— What the exercise asks —
Look below for the line containing "nové dobrodružné příhody a přátele."; from there through the line containing "bassin. L'entretien régulier", both lines included, please set down each line exactly and nothing else.

Records contained in a dataset
++++
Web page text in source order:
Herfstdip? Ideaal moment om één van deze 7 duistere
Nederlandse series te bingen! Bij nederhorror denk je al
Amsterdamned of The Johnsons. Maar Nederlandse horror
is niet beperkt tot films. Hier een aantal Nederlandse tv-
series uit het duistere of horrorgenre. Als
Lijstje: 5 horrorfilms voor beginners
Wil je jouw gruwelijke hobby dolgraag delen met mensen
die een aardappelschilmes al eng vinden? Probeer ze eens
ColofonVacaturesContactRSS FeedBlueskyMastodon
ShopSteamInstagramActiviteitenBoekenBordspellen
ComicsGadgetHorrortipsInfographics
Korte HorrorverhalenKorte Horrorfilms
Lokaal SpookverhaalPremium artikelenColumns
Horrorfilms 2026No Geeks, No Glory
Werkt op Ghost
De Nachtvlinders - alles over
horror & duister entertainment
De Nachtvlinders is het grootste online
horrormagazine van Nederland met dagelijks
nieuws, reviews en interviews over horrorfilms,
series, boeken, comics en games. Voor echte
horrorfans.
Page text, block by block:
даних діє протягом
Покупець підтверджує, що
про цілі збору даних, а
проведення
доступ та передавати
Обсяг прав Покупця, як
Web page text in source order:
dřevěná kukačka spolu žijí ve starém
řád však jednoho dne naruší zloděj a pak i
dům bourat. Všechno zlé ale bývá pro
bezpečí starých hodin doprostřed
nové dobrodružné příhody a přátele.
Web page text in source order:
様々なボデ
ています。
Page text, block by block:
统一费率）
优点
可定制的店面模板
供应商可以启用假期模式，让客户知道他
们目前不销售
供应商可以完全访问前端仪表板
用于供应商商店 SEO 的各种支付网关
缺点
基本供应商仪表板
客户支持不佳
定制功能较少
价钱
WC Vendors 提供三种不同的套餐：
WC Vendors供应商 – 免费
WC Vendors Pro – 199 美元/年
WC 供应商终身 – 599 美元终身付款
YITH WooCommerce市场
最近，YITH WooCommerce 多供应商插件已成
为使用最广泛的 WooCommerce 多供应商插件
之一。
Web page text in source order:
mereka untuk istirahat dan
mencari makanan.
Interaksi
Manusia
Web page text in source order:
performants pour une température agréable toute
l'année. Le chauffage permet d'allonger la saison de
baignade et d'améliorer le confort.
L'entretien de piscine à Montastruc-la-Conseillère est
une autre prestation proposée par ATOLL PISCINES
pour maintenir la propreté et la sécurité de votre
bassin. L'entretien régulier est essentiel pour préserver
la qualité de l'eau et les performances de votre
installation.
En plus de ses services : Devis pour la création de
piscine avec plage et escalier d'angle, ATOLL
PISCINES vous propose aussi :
++++
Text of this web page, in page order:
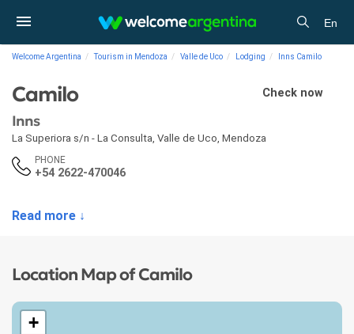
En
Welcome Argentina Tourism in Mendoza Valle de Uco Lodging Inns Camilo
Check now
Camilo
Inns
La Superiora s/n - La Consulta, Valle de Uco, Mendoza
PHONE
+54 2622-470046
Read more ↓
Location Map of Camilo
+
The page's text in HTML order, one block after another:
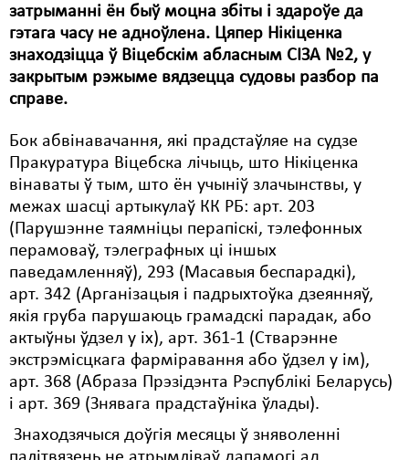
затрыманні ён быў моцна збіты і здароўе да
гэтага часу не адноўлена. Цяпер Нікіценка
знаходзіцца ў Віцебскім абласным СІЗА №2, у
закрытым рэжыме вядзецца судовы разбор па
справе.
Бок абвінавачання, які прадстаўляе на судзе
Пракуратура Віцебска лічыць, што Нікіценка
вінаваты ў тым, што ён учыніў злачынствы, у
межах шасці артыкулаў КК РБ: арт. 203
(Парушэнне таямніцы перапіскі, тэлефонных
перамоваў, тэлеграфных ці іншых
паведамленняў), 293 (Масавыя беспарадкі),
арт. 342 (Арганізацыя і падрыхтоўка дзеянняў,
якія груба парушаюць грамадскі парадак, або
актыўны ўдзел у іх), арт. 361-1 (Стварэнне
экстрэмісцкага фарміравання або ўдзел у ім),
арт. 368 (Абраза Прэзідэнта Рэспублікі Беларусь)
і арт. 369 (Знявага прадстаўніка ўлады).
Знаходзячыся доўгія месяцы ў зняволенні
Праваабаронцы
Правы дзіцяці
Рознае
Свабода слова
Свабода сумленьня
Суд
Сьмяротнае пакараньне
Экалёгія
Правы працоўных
++++
— Written solution —
nové dobrodružné příhody a přátele.
Web page text in source order:
様々なボデ
ています。
Page text, block by block:
统一费率）
优点
可定制的店面模板
供应商可以启用假期模式，让客户知道他
们目前不销售
供应商可以完全访问前端仪表板
用于供应商商店 SEO 的各种支付网关
缺点
基本供应商仪表板
客户支持不佳
定制功能较少
价钱
WC Vendors 提供三种不同的套餐：
WC Vendors供应商 – 免费
WC Vendors Pro – 199 美元/年
WC 供应商终身 – 599 美元终身付款
YITH WooCommerce市场
最近，YITH WooCommerce 多供应商插件已成
为使用最广泛的 WooCommerce 多供应商插件
之一。
Web page text in source order:
mereka untuk istirahat dan
mencari makanan.
Interaksi
Manusia
Web page text in source order:
performants pour une température agréable toute
l'année. Le chauffage permet d'allonger la saison de
baignade et d'améliorer le confort.
L'entretien de piscine à Montastruc-la-Conseillère est
une autre prestation proposée par ATOLL PISCINES
pour maintenir la propreté et la sécurité de votre
bassin. L'entretien régulier est essentiel pour préserver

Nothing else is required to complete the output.